ShopRulesGenerator is a microservice component, that produces shop specific rules. The Parser uses the rules to extract product details from HTML. The microservice is written in Java and uses the Spring framework.
To run the microservice it is required to set up the following:
-
MongoDB
The MongoDB is used to store generated shop rules (in the collection named 'shopRules'). -
Idealo bridge
The ShopRulesGenerator uses idealo offers to analyse the structure of shop product pages. The idealo bridge provides these to the ShopRulesGenerator. Furthermore the resolving from shopID to shop root url is used to remove the root url from image links. -
URL-Cleaner microservice
Since the urls of the idealo offers can contain click trackers, it is required to clean them before visiting.
The name of the database which will be used is 'data'.
- SHOPRULESGENERATOR_PORT: The port that should be used by the ShopRulesGenerator.
- MONGO_IP: The IP of the MongoDB instance.
- MONGO_PORT: The port of the MongoDB instance.
- MONGO_BRIDGE_USER: The username to access the MongoDB.
- MONGO_BRIDGE_PW: The password to access the MongoDB.
- CLIENT_ID: The OAuth2 client ID for accessing the Idealo bridge.
- CLIENT_SECRET: The OAuth2 client secret ID for accessing the Idealo bridge.
- ACCESS_TOKEN_URI: The uri which will be used to get an authorization token for the Idealo bridge.
- API_URL: The root url of the Idealo API.
- URLCLEANER_IP: The root url of the URLCleaner (including port if required).
- maxOffers: Amount of sample offers that will be used for analysing the structure of shop product pages.
- fetchDelay: Time between fetching of HTML pages corresponding to sample offers.
- userAgent: User agent used during fetching of HTML pages.
- scoreThreshold: All selectors with a normalized score below threshold will be dropped and not stored in database.
- corePoolSize: Amount of CPU Cores which should be used during generation.
- maxPoolSize: Max amount of running threads at the same time.
- queueCapacity: Max amount of waiting tasks to ShopRulesGenerator.

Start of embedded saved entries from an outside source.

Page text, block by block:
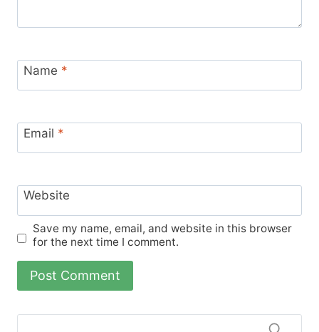
Name *
Email *
Website
Save my name, email, and website in this browser
for the next time I comment.
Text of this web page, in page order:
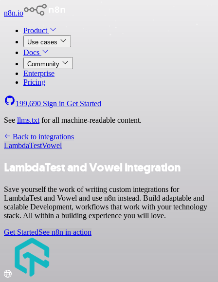
n8n.io
Product
Use cases
Docs
Community
Enterprise
Pricing
199,690 Sign in Get Started
See llms.txt for all machine-readable content.
Back to integrations
LambdaTestVowel
LambdaTest and Vowel integration
Save yourself the work of writing custom integrations for
LambdaTest and Vowel and use n8n instead. Build adaptable and
scalable Development, workflows that work with your technology
stack. All within a building experience you will love.
Get StartedSee n8n in action
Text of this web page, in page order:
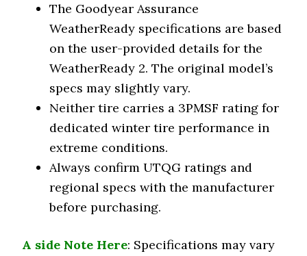
The Goodyear Assurance
WeatherReady specifications are based
on the user-provided details for the
WeatherReady 2. The original model’s
specs may slightly vary.
Neither tire carries a 3PMSF rating for
dedicated winter tire performance in
extreme conditions.
Always confirm UTQG ratings and
regional specs with the manufacturer
before purchasing.
A side Note Here: Specifications may vary
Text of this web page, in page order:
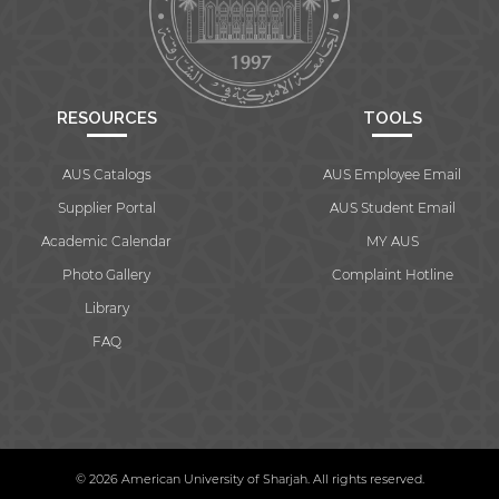
RESOURCES
AUS Catalogs
Supplier Portal
Academic Calendar
Photo Gallery
Library
FAQ
TOOLS
AUS Employee Email
AUS Student Email
MY AUS
Complaint Hotline
© 2026 American University of Sharjah. All rights reserved.
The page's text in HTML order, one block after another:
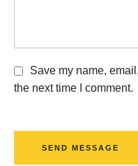
Save my name,
the next time I comment.
SEND MESSAGE

- The ShopRulesGenerator (SRG) receives a request, to get the rules for a specific shop identified by the internal Idealo ID)
- If the rules are already existing in the DB, the SRG returns them. If they do not exists, it will trigger the generations process. It is safe to call the SRG multiple times within in the same time with the same shop. The generation process will get only triggered once.
- During the generation process the shop rules generator will load maxOffers sample offers from the Idealo bridge. ...For each offer the SRG will: 3.1. Fetch the html page using the cleaned url of the sample offer 3.2. Do some pre-processing with the image urls and price 3.3 Build the selectors using the offer attributes and the loaded HTML page.
- A score gets calculated for every generated selector by comparing how often the selector findings have matched the value from the idealo offer.
- The rules get stored.
There are three types of selectors.
- TextNode: This describes nodes where the wanted content is contained within a tag.
html <span key='value'>wanted value</span>
- AttributeNode: This describes nodes, where the wanted content is contained within the tag description.
html <span key='wanted value'>not interesting</span>
- DateNode: These ones are script tags, where the content is contained within JSON.
html <script>function c() { let products: { 'ean': 'wanted value'}}</script>
The DataNode consists of a cssSelector, a block path and a jsonPath.
A block is specified as a text which is surrounded by { and }.
The css selector helps finding the correct script tag.
The block path helps do navigate through javascript, to find the correct block.
The json path is used after parsing the found block as json to get the wanted value.
To get a better understanding, play a bit with JSoup and JsonPath JSoup is used for parsing CSS-Selectors and JsonPath is used to navigate through JsonObjects.
- Let the shop rules expire after a specific TTL.
- Investigate how to let JSoup handle quotes within attribute names.
- Make an improvement, where the price we want to look up (like $12.00) gets converted to ($12.0) since a few shops use this format in their script tags.
- Implement a better strategy for loading sample offers and think about making the selectors depend on category.
- Apply DataNodeSelector - generation not only to script tags, instead take a look on "onclick" methods in - tags too.
- Improve fetching of html files. JSoup complains about missing certificates for some sites. Furthermore some sites return 403 if custom user agent is used. If these issues gets resolved, there should be much less empty shop rules.
- Check if rules are up to date automatically, by fetching a sample offer and its html file and applying the existing rules. Compare the results to know, if the structure of the shop has changed.